MATERIAL FOR THE TASK Block Start

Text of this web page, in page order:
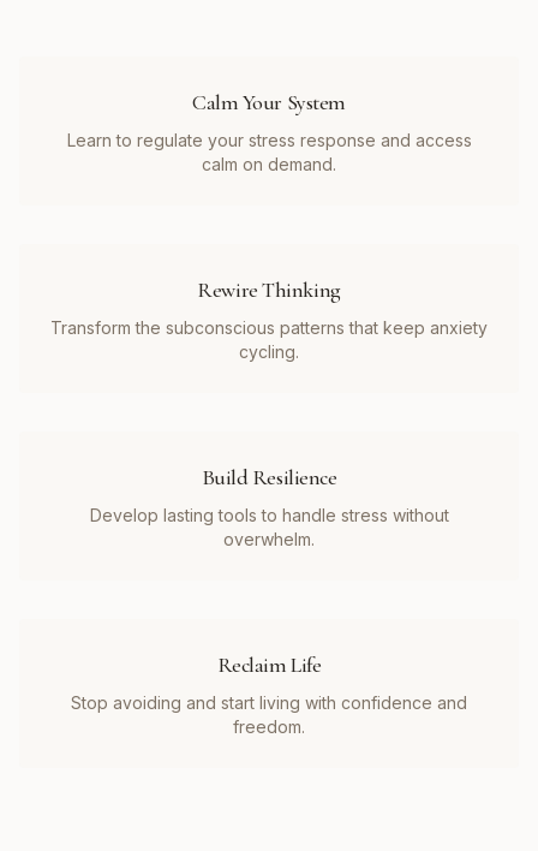
Calm Your System
Learn to regulate your stress response and access
calm on demand.
Rewire Thinking
Transform the subconscious patterns that keep anxiety
cycling.
Build Resilience
Develop lasting tools to handle stress without
overwhelm.
Reclaim Life
Stop avoiding and start living with confidence and
freedom.
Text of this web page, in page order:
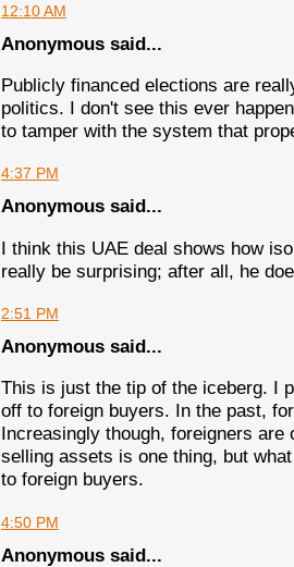
12:10 AM
Anonymous said...
Publicly financed elections are
politics. I don't see this ever
to tamper with the system that
4:37 PM
Anonymous said...
I think this UAE deal shows how
really be surprising; after all, he
2:51 PM
Anonymous said...
This is just the tip of the iceberg. I
off to foreign buyers. In the past,
Increasingly though, foreigners
selling assets is one thing, but
to foreign buyers.
4:50 PM
Anonymous said...
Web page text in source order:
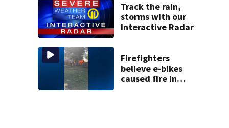
Track the rain,
storms with our
Interactive Radar
Firefighters
believe e-bikes
caused fire in
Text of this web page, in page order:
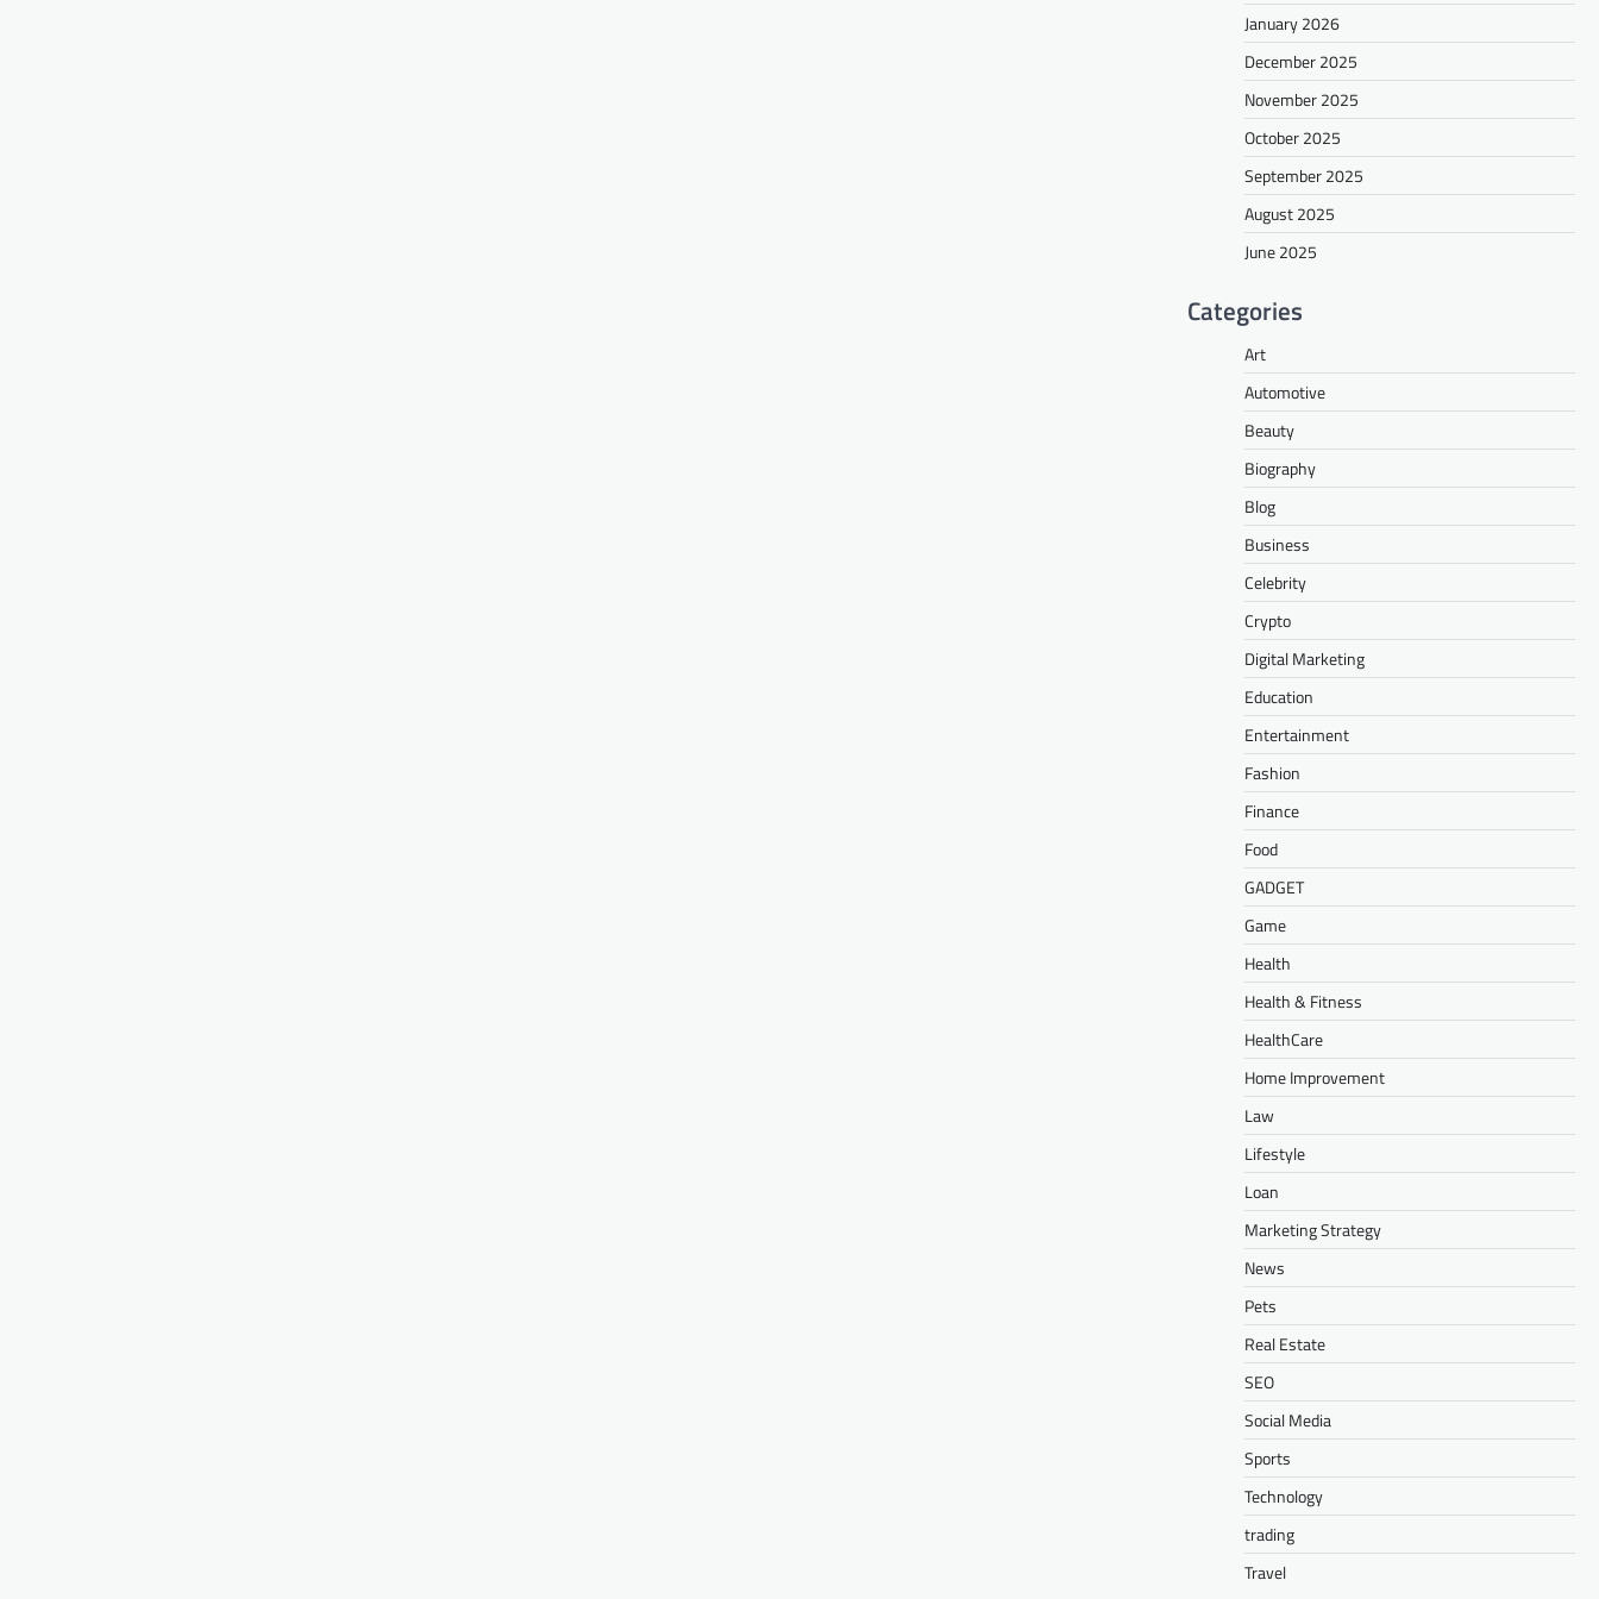
January 2026
December 2025
November 2025
October 2025
September 2025
August 2025
June 2025
Categories
Art
Automotive
Beauty
Biography
Blog
Business
Celebrity
Crypto
Digital Marketing
Education
Entertainment
Fashion
Finance
Food
GADGET
Game
Health
Health & Fitness
HealthCare
Home Improvement
Law
Lifestyle
Loan
Marketing Strategy
News
Pets
Real Estate
SEO
Social Media
Sports
Technology
trading
Travel

MATERIAL FOR THE TASK Block End

Print exactly the lines from the first line of the records above through the line containing "Reclaim Life", leaving out the pictures.

### REPLY
Text of this web page, in page order:
Calm Your System
Learn to regulate your stress response and access
calm on demand.
Rewire Thinking
Transform the subconscious patterns that keep anxiety
cycling.
Build Resilience
Develop lasting tools to handle stress without
overwhelm.
Reclaim Life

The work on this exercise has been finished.